La fin des perdrix.


Aquella sería su tercera taza de café, la segunda sin ganas. Los vicios toman vida propia cuando la mente no tiene ningún mundo mejor en el que perderse. El camarero, amigo temporal, le rogó que no se la tomara, que si quería matar su corazón o a las voces de su cabeza, se diera al alcohol; tantos atormentados a lo largo de la historia no podrían estar equivocados. Pero éste, orgulloso, le miró desafiante. No habló. Aguantaron las miradas. Y bebió sorbo a sorbo aquel líquido negro que en ese momento tanto le repugnaba pero creía necesitar para vivir en paz.
 “Alégrese amigo – sugirió con temple el camarero- siempre podría ser peor” Y aquel que lloraba en silencio, creyendo en esas palabras la dosis necesarias de compasión que tanto necesitaba, levantó la mirada y preguntó “¿Usted cree?” “Claro jefe, podría ser usted una perdiz” Sujetando atónito la taza ya vacía, mirando con incredulidad a quien frente a él tomaba cuerpo de salvavidas, sugirió con afligida mirada que poco podía comprender. “Las perdices, por muy feliz que sea el final del cuento, mueren. Nadie les pregunta si están de acuerdo, si existe otra posibilidad, nadie les pregunta si quiere compartir esa felicidad. Simplemente se da por hecho que aceptan su inevitable destino como un acto desinteresado de altruismo. No son dueñas de nada, no gobiernan su destino, su futuro. Usted sí, usted tiene la oportunidad de decidir entre provocarse una taquicardia o salir ahí fuera, pese al frío y correr hacia lo que ansía, hacia lo que echa de menos, aquello de lo que se oculta, ir hacia lo que cree que es su destino, agarrarle de la solapa y gritarle que o permanecen juntos o que se aleje de su mente para siempre”. 

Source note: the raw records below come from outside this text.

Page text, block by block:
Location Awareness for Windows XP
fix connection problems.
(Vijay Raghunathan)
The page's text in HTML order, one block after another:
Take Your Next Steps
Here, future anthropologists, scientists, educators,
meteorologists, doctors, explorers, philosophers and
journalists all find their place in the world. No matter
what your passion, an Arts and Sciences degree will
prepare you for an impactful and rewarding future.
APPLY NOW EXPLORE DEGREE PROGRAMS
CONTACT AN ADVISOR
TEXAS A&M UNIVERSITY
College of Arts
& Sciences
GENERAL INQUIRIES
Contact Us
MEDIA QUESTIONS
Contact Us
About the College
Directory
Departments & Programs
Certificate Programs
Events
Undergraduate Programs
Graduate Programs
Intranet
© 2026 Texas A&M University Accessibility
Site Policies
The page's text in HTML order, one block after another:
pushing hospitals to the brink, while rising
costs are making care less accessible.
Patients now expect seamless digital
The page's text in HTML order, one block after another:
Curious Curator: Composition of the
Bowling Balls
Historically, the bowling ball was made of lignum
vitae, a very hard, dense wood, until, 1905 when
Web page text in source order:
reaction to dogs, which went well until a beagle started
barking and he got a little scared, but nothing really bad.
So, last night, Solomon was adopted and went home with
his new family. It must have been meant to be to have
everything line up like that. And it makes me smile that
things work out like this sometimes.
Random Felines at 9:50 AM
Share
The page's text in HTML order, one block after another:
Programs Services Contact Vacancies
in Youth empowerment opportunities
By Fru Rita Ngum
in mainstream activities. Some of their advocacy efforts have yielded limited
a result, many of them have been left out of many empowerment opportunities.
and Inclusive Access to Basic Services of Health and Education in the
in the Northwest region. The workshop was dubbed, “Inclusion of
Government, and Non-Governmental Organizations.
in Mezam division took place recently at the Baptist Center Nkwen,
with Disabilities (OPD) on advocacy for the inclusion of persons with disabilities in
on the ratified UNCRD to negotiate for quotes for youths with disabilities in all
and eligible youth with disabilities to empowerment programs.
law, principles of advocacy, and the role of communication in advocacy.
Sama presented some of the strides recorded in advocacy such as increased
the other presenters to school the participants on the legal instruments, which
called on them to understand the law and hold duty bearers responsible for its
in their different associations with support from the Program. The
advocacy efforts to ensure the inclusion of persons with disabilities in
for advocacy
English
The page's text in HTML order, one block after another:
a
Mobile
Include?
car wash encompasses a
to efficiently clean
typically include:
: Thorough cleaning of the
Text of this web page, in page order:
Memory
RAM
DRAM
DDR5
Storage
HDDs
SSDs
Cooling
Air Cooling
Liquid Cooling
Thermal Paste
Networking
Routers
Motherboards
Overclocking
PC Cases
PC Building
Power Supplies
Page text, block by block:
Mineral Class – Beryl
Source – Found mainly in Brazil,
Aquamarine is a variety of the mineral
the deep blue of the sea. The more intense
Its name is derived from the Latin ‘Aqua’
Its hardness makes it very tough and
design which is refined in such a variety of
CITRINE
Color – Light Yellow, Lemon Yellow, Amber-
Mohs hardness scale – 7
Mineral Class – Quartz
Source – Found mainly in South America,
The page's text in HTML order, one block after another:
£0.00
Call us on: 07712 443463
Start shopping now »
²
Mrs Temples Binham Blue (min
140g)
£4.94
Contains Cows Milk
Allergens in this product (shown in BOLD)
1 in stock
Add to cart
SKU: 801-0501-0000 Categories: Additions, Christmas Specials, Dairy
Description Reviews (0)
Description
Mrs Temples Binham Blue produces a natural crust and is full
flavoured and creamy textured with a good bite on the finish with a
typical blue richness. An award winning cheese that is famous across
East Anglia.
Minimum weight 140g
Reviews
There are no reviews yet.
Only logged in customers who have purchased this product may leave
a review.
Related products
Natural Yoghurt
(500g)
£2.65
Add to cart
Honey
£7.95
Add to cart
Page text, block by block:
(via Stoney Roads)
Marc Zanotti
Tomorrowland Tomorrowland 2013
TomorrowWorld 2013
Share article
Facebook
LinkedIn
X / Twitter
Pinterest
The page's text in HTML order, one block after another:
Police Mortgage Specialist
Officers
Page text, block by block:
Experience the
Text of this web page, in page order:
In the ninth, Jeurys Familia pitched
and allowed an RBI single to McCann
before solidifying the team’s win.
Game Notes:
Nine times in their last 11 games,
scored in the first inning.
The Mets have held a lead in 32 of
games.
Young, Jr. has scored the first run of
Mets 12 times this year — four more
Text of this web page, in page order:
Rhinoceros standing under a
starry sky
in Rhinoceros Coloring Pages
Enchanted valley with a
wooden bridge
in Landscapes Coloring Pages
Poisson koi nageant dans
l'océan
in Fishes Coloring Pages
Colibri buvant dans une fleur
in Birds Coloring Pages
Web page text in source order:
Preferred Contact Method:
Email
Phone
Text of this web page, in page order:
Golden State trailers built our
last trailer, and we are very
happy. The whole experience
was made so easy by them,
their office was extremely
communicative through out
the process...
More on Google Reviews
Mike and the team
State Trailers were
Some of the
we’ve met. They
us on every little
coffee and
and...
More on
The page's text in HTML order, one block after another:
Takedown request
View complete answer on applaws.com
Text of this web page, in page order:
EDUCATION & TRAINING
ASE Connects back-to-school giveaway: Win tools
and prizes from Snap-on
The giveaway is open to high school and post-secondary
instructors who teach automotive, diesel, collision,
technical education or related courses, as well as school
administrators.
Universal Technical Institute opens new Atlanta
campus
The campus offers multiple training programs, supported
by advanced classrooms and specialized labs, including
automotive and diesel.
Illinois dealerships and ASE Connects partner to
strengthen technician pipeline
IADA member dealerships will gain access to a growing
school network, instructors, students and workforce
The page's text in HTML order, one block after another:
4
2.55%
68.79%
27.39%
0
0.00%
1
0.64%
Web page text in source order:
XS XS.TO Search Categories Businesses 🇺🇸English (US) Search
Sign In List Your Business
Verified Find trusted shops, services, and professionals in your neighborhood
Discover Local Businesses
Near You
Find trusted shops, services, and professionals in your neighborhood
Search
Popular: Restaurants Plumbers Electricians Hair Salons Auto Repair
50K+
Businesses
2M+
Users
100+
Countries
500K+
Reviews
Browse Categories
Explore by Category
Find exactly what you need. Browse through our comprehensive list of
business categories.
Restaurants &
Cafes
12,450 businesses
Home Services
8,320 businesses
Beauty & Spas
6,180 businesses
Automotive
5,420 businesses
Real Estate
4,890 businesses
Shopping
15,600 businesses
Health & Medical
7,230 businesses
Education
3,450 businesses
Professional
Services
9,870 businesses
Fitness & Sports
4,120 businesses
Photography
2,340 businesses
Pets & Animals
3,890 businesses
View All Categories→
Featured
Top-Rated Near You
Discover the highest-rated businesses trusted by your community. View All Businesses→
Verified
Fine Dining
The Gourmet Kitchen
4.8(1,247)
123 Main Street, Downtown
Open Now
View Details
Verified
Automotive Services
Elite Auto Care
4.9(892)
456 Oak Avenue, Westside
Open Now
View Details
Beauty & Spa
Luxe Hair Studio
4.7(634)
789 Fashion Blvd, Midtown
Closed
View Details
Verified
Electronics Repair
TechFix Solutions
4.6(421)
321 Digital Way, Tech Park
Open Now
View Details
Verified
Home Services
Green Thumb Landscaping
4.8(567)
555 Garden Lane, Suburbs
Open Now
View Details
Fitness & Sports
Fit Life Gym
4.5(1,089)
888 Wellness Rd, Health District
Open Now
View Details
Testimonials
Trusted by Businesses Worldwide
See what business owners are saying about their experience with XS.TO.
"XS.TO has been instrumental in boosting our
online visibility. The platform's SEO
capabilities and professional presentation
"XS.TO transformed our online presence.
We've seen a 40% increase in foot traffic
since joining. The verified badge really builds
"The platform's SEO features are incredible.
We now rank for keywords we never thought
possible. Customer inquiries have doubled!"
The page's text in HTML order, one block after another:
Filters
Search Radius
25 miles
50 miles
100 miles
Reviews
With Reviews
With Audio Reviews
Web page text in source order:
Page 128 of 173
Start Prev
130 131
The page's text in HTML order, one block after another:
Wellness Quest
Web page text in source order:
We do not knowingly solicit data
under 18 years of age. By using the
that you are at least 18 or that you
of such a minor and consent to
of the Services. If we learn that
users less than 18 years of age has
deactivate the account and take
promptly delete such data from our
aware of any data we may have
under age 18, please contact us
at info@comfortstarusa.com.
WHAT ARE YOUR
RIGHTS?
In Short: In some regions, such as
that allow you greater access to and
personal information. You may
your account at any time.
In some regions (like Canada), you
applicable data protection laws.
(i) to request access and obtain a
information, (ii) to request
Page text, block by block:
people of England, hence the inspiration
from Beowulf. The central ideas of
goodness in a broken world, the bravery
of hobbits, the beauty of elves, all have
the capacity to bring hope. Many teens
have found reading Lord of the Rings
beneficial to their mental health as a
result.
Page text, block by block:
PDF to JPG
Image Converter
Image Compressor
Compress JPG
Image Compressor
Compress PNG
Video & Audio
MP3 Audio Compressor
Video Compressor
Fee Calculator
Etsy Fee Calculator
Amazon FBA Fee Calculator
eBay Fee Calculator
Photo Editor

La imagen de un tipo hundido y desahuciado examinaba impertérrito al desconocido orador, con las manos temblorosas, la boca reseca y los ojos de ese tono rojo amanecer de las primeras películas en color. “No sé si se aleja de un sueño que le resulta inalcanzable, si se aleja de una mujer o varias, si se esconde de  la soledad obligada o todos sus miedos forman parte de la misma pesadilla. No lo sé. Y usted jamás me lo dirá hasta que no lo sepa realmente. Solo le pido que se levante y corra. A esta, invita la casa. Corra. No sea idiota…no sea mediocre…no sea perdiz”
 Entonces, aquel a quien sus miserias habían sepultado bajo la gabardina, se levantó, sonriendo quizá después de demasiado tiempo y sin mirar atrás, sin pedir perdón a quienes empujaba a su paso, puso paso firme hacia la necesidad que él y solo él sabía necesitar, comprendiendo por el camino que somos nosotros mismos quienes reinventamos cada día nuestro destino. Que al contrario de las perdices, podemos tener uno bien distinto al que creímos que sería el único, al que se nos determina.
 Tras ser testigo de aquello, recogí mis cosas de la mesa y miré hacia la barra buscando al camarero. Él me dijo “Amigo, ¿otro café, verdad?”

“Si. Bien cargado… pero póngamelo para llevar”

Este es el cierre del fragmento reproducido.